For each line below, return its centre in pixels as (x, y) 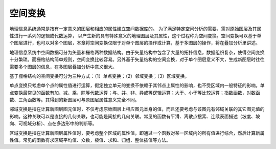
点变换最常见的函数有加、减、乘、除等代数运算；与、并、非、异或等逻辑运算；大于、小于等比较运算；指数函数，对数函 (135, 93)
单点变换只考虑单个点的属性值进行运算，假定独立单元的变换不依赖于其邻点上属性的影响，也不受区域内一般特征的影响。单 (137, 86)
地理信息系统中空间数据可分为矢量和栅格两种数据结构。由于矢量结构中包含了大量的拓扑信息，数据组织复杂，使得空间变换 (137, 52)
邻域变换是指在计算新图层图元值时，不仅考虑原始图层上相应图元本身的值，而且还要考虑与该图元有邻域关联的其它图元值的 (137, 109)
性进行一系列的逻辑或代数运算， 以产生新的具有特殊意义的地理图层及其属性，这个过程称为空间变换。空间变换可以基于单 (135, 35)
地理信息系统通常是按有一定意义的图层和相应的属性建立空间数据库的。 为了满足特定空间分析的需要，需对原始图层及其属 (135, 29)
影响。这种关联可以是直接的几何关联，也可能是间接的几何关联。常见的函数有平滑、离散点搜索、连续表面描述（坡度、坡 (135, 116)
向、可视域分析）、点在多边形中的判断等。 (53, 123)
--
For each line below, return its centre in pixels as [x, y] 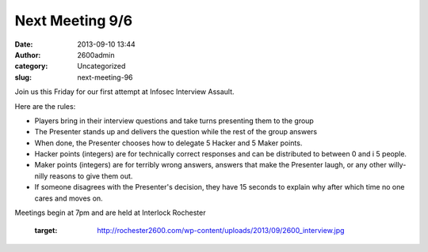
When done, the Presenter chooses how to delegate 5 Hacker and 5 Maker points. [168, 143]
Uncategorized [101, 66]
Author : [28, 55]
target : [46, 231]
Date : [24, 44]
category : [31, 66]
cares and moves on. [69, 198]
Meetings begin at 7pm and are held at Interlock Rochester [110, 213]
==
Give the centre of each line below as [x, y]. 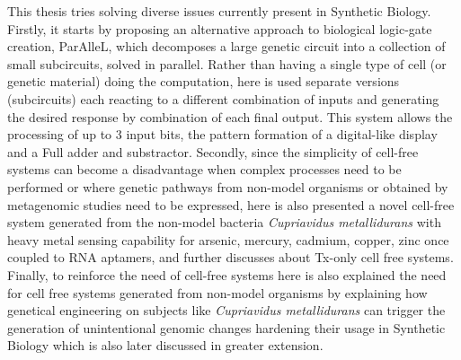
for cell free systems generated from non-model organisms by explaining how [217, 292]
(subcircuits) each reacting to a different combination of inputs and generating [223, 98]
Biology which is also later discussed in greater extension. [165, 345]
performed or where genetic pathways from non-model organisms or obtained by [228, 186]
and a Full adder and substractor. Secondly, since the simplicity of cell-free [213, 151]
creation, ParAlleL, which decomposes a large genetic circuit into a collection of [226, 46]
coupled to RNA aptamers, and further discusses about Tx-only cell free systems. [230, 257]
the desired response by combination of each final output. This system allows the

WORK REQUEST - Repeat exactly the lines of the listing above, from the one with "category : [31, 66]" down to the one with "Meetings begin at"; both of those lines belong in the range.

EXPECTED ANSWER -
category : [31, 66]
cares and moves on. [69, 198]
Meetings begin at 7pm and are held at Interlock Rochester [110, 213]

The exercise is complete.